§ Task description
Without the pictures, retype each line below exactly as it stands.

______________________________

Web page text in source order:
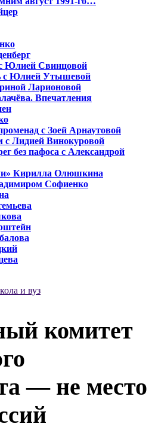
Юлией Свинцовой
с Юлией Утышевой
Ларионовой
Впечатления
с Зоей Арнаутовой
с Лидией Винокуровой
без пафоса с Александрой
Кирилла Олюшкина
Софиенко
и вуз
комитет
— не место
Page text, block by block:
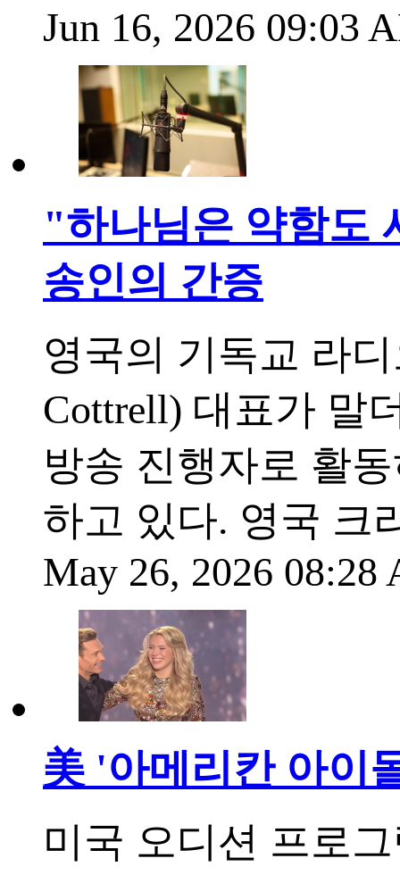
Jun 16, 2026 09:03
"하나님은 약함도
송인의 간증
영국의 기독교 라
Cottrell) 대표가 말
방송 진행자로 활
하고 있다. 영국 크
May 26, 2026 08:28
美 '아메리칸 아이
미국 오디션 프로
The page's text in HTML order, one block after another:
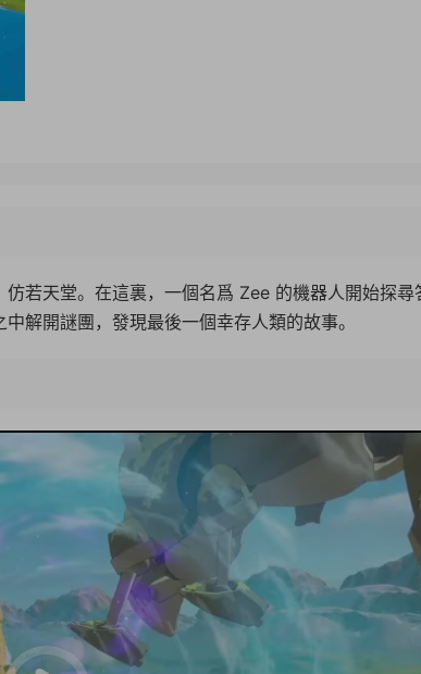
若天堂。在這裏，一個名爲 Zee 的機器人開始探尋
解開謎團，發現最後一個幸存人類的故事。
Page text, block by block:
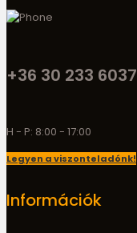
+36 30 233 6037
H - P: 8:00 - 17:00
Legyen a viszonteladónk!
Információk
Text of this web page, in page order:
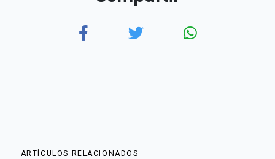
ARTÍCULOS RELACIONADOS
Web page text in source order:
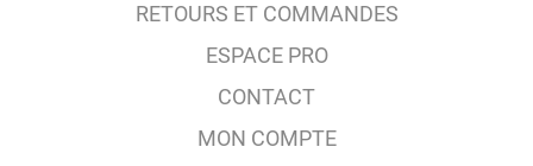
RETOURS ET COMMANDES
ESPACE PRO
CONTACT
MON COMPTE
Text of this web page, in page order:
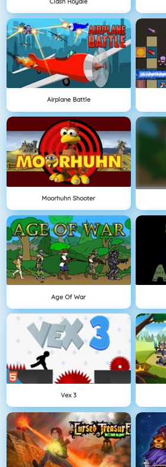
Airplane Battle
Moorhuhn Shooter
Age Of War
Vex 3
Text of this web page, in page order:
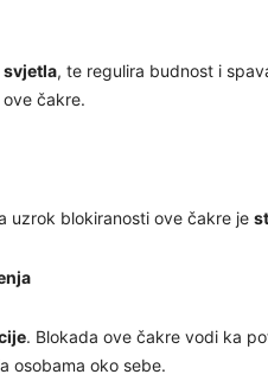
, te regulira budnost i
čakre.
uzrok blokiranosti ove čakre je
. Blokada ove čakre vodi ka
osobama oko sebe.
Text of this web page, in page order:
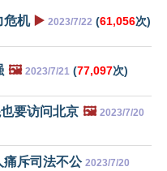
危机 ▶️ 2023/7/22 (61,056次)
🖼️ 2023/7/21 (77,097次)
要访问北京 🖼️ 2023/7/20
痛斥司法不公 2023/7/20

______________________________

§ Response
Web page text in source order:
Юлией Свинцовой
с Юлией Утышевой
Ларионовой
Впечатления
с Зоей Арнаутовой
с Лидией Винокуровой
без пафоса с Александрой
Кирилла Олюшкина
Софиенко
и вуз
комитет
— не место
Page text, block by block:
Jun 16, 2026 09:03
"하나님은 약함도
송인의 간증
영국의 기독교 라
Cottrell) 대표가 말
방송 진행자로 활
하고 있다. 영국 크
May 26, 2026 08:28
美 '아메리칸 아이
미국 오디션 프로
The page's text in HTML order, one block after another:
若天堂。在這裏，一個名爲 Zee 的機器人開始探尋
解開謎團，發現最後一個幸存人類的故事。
Page text, block by block:
+36 30 233 6037
H - P: 8:00 - 17:00
Legyen a viszonteladónk!
Információk
Text of this web page, in page order:
ARTÍCULOS RELACIONADOS
Web page text in source order:
RETOURS ET COMMANDES
ESPACE PRO
CONTACT
MON COMPTE
Text of this web page, in page order:
Airplane Battle
Moorhuhn Shooter
Age Of War
Vex 3
Text of this web page, in page order:
, te regulira budnost i
čakre.
uzrok blokiranosti ove čakre je
. Blokada ove čakre vodi ka
osobama oko sebe.
Text of this web page, in page order:
危机 ▶️ 2023/7/22 (61,056次)
🖼️ 2023/7/21 (77,097次)
要访问北京 🖼️ 2023/7/20
痛斥司法不公 2023/7/20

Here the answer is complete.